- PROBLEM TO WORK ON
Where does the string "which" appear? Copy every line of the entries below that holds it.

- THE RECORDS
[Start of section]

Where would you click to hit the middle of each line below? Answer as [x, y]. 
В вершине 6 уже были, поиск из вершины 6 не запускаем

[End of section]
[Start of section]

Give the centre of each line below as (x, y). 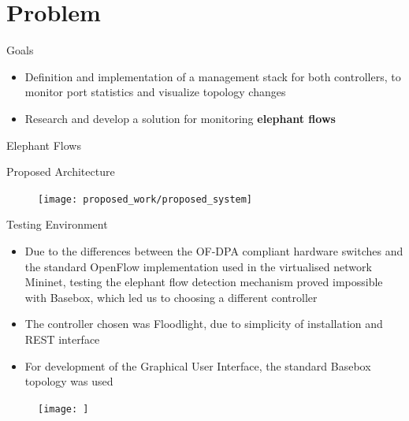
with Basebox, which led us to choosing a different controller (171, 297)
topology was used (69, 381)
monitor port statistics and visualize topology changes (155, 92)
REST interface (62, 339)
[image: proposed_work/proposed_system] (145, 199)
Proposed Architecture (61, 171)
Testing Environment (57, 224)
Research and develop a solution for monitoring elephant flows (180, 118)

[End of section]
[Start of section]

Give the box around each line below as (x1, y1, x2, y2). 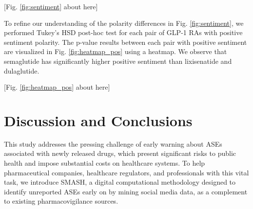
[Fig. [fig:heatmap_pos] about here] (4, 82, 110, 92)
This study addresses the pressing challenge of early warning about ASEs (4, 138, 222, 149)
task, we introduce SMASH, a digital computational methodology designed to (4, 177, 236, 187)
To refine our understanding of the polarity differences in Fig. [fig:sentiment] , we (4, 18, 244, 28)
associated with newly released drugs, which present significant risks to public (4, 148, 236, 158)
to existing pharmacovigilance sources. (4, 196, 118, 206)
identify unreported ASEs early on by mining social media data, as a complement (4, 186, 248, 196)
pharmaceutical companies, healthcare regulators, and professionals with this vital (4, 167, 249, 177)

[End of section]

- ANSWER TO THIS PROBLEM
with Basebox, which led us to choosing a different controller (171, 297)
associated with newly released drugs, which present significant risks to public (4, 148, 236, 158)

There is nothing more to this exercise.